Event Interactive 2011
Format Solo
Organizer Laurence Musgrove Angelo State University
Description When education serves the state’s desire for obedience and capitalist consumption, individual freedoms and democratic participation are in danger. This is most evident in the failure of schools to promote the creative and critical literacies students should practice when choosing what and how to read. Democratic values are at risk when many students exit the public education system hating reading and unaware of the aesthetic pleasures in literature. My research indicates that reading, at its best, is the cognitive embodiment of individual liberty. I ask students to draw a picture of what happens when they read, and these drawings indicate a taxonomy of five metaphors we use when we think and talk about reading, such as “consumption” and “transportation.” At the core of these metaphors is the central metaphor of all reading, “movement.” Thus, if all reading is ultimately about movement, it is also about the freedom to move–that is, the freedom to choose what and how to read. However, reading in school is rarely about choice, and with the advent of state-mandated testing, reading is now converted into a chop-shop of isolated bits of knowledge to be consumed and regurgitated on demand.

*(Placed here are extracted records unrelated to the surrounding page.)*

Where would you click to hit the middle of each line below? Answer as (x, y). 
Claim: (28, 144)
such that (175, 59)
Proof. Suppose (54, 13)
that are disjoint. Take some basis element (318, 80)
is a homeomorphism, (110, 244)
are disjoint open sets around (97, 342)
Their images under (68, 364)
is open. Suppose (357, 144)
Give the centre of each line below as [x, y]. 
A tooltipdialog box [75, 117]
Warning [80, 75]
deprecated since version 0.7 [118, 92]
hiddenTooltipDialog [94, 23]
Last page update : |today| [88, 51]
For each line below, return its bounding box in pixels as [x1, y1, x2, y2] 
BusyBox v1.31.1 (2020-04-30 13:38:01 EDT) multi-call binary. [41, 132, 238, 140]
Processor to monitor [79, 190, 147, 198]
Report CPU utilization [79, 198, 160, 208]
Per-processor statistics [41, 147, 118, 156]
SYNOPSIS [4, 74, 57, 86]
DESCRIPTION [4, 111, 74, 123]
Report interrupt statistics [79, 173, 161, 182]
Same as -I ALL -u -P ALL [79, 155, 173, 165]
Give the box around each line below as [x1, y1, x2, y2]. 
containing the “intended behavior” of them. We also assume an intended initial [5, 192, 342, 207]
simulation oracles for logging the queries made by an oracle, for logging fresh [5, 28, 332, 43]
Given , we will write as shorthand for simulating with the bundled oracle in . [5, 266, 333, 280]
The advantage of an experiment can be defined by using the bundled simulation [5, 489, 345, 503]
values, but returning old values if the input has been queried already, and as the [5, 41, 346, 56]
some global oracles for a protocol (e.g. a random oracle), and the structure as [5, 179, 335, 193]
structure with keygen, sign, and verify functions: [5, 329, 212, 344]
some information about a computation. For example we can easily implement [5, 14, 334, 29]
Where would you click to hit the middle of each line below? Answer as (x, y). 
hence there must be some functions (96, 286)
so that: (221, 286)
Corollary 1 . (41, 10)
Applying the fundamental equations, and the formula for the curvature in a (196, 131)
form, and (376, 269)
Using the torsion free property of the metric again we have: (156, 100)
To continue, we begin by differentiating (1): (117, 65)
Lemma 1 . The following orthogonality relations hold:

My presentation is to be heard as a rallying call to action, a call to take back schools from the testing bureaucrats and return it to teachers who know that reading is the life-blood of democratic life.
Questions
Answered
  1. Why has public education become the latest threat to democracy?
  2. What is the connection between reading and individual liberties?
  3. How have state-mandated tests contributed to the death of reading?
  4. What has my research demonstrated about the metaphorical nature of reading and its connection to freedom?
  5. How can we reclaim the democratic aims of public education?